Question 2: Across the United States, which types of events have the greatest economic consequences?
IMPACT_DAMAGE <- StormDataFinal%>%
group_by(EVENT=EVTYPE_NEW) %>%
summarise(PROPDMGTOT=sum(PROPDMGTOT)/1000000000, CROPDMGTOT=sum(CROPDMGTOT)/1000000000, TOTALDMG=sum(PROPDMGTOT,CROPDMGTOT)) %>%
arrange(desc(TOTALDMG))
Graph_PROPDAMAGE <- top_n(IMPACT_DAMAGE , n=5, PROPDMGTOT) %>%
ggplot(.,aes(x=reorder(EVENT,-PROPDMGTOT),y=PROPDMGTOT)) +
geom_bar(fill="blue", stat="identity") +
ggtitle("Property damage - Financial impact\nTop 5 event types") +
labs(x = "Event Type", y = "Property Damage in Billions of $") +
theme(axis.text.x=element_text(size=9, angle=20, hjust=1),plot.title=element_text(size=11, hjust=0.5))

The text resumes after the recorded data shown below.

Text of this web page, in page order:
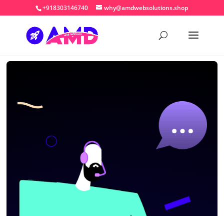
+918303146740 why@amdwebsolutions.shop
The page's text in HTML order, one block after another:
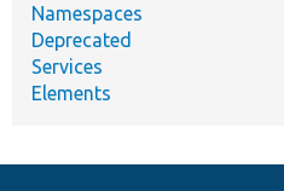
Namespaces
Deprecated
Services
Elements
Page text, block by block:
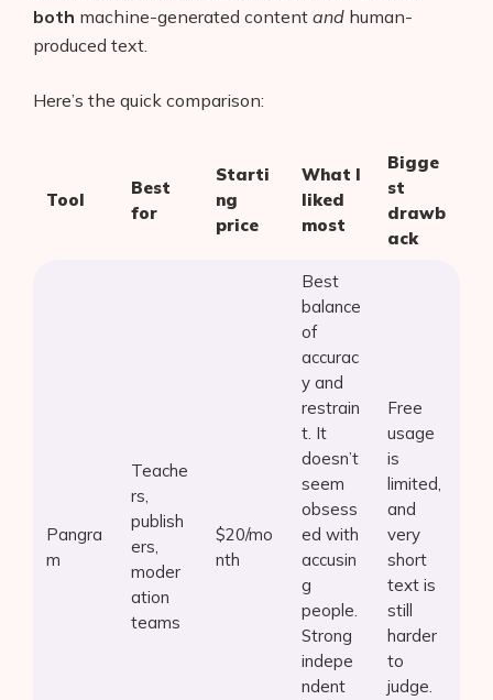
both machine-generated content and human-
produced text.
Here’s the quick comparison:
Tool
Best
for
Starti
ng
price
What I
liked
most
Bigge
st
drawb
ack
Pangra
m
Teache
rs,
publish
ers,
moder
ation
teams
$20/mo
nth
Best
balance
of
accurac
y and
restrain
t. It
doesn’t
seem
obsess
ed with
accusin
g
people.
Strong
indepe
ndent
Free
usage
is
limited,
and
very
short
text is
still
harder
to
judge.

Graph_CORPDAMAGE <- top_n(IMPACT_DAMAGE, n=5, CROPDMGTOT) %>%
ggplot(.,aes(x=reorder(EVENT,-CROPDMGTOT),y=CROPDMGTOT)) +
geom_bar(fill="blue", stat="identity") +
ggtitle("Corp damage - Financial impact\nTop 5 event types") +
labs(x = "Event Type", y = "Corp Damage in Billions of $") +
theme(axis.text.x=element_text(size=9, angle=20, hjust=1),plot.title=element_text(size=11, hjust=0.5))
Graph_TOTALDAMAGE <- top_n(IMPACT_DAMAGE, n=5, TOTALDMG) %>%
ggplot(.,aes(x=reorder(EVENT,-TOTALDMG),y=TOTALDMG)) +
geom_bar(fill="purple", stat="identity") +
ggtitle("Total Financial impact\n(Corp & Property damage)\nTop 5 event types") +
labs(x = "Event Type", y = "Property & Corp Damage in Billions of $") +
theme(axis.text.x=element_text(size=9, angle=20, hjust=1),plot.title=element_text(size=11, hjust=0.5))

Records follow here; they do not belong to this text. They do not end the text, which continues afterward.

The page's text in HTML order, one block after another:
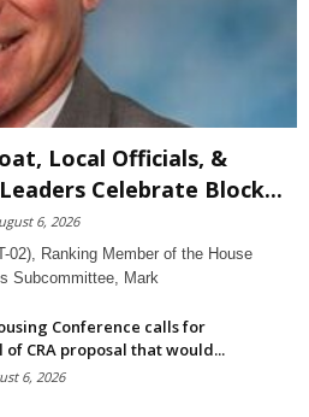
Local Officials, &
Celebrate Block...
6, 2026
02), Ranking Member of the House
Subcommittee, Mark
Conference calls for
CRA proposal that would...
6, 2026
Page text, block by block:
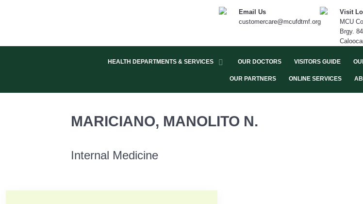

grid.arrange(Graph_PROPDAMAGE,Graph_CORPDAMAGE,Graph_TOTALDAMAGE,ncol=3, top="Weather events with the greatest economic impact in the US from 1995 to 2011")
The above plot shows that FLOOD, HURRICANE (TYPHOON), TORNADO and FLASH FLOOD have the greates economic impact.